Logo de manhã, numa sala do Centro Hospitalar Barreiro Montijo (CHBM), a equipa da "Humanizar" discute os casos clínicos de doentes apoiados pela equipa. Fala-se de como foi possível concretizar o desejo de um doente que queria passar um fim de semana em casa antes de falecer e da necessidade de apoiar a família no luto.



Analisa-se a situação de um idoso cuja família quer que termine os seus dias em casa, sem procedimentos invasivos e com o mínimo de sofrimento possível, e todos os recursos que podem ser disponibilizados para melhorar a qualidade de vida dos pacientes.

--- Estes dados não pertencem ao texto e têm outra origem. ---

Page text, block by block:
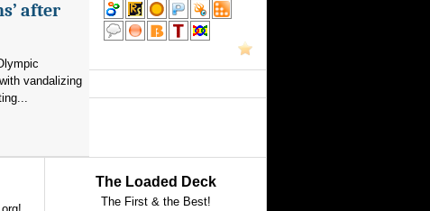
after
vandalizing
The Loaded Deck
The First & the Best!
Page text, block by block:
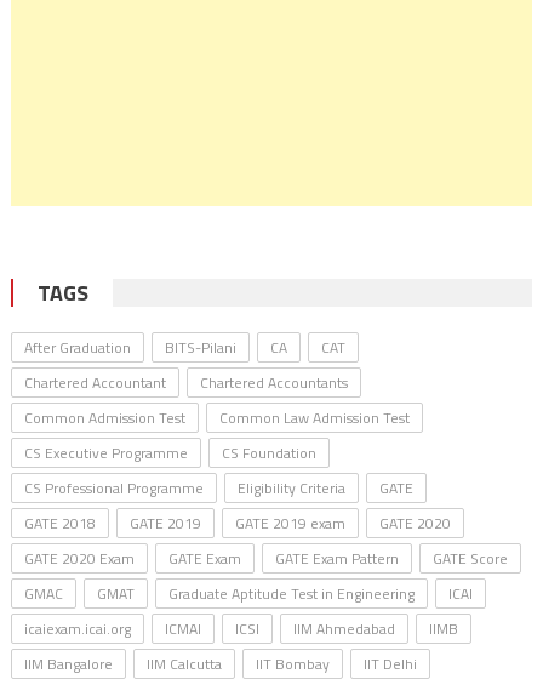
TAGS
After Graduation BITS-Pilani CA
CAT
Chartered Accountant
Chartered Accountants
Common Admission Test
Common Law Admission Test
CS Executive Programme
CS Foundation
CS Professional Programme
Eligibility Criteria
GATE
GATE 2018
GATE 2019 GATE 2019 exam
GATE 2020
GATE 2020 Exam
GATE Exam GATE Exam Pattern
GATE Score
GMAC
GMAT Graduate Aptitude Test in Engineering
ICAI
icaiexam.icai.org
ICMAI ICSI IIM Ahmedabad
IIMB
IIM Bangalore
IIM Calcutta IIT Bombay
IIT Delhi
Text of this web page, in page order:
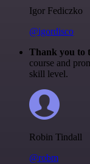
Igor Fediczko
@igordisco
Thank you to
course and
skill level.
Robin Tindall
@robm
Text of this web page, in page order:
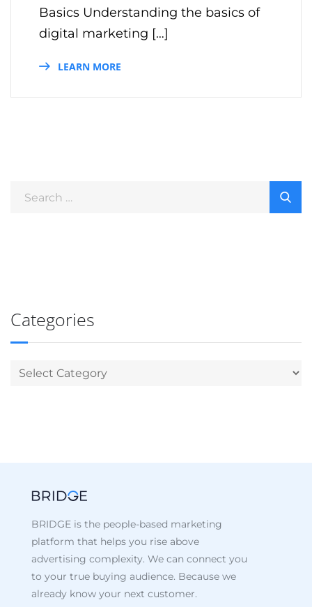
Basics Understanding the basics of
digital marketing […]
LEARN MORE
Categories
BRIDGE is the people-based marketing
platform that helps you rise above
advertising complexity. We can connect you
to your true buying audience. Because we
already know your next customer.

Esta equipa multidisciplinar, coordenada pelo oncologista Jorge Espírito Santo e composta por profissionais do CHBM e do Agrupamento de Centros de Saúde (ACES) Arco Ribeirinho, prestou no último ano cuidados domiciliários paliativos a cerca de 60 doentes da sua área de influência: Barreiro, Moita, Montijo e Alcochete.

Grande parte dos profissionais pertence ao ACES

Ainda nem se falava de cuidados domiciliários paliativos e já Jorge Espírito Santo defendia que, nomeadamente na sua área de especialidade, “seria desejável que os doentes, quando as coisas não correm bem, pudessem morrer em casa, se tivessem condições para tal”.

A Unidade Domiciliária de Cuidados Paliativos, denominada "Humanizar", nasceu, assim, da vontade dos profissionais e da necessidade de ir acompanhando o que já se faz noutros países, “onde a vertente de cuidados paliativos domiciliários tem vindo a ganhar uma expressão muito significativa”, refere o especialista à Just News.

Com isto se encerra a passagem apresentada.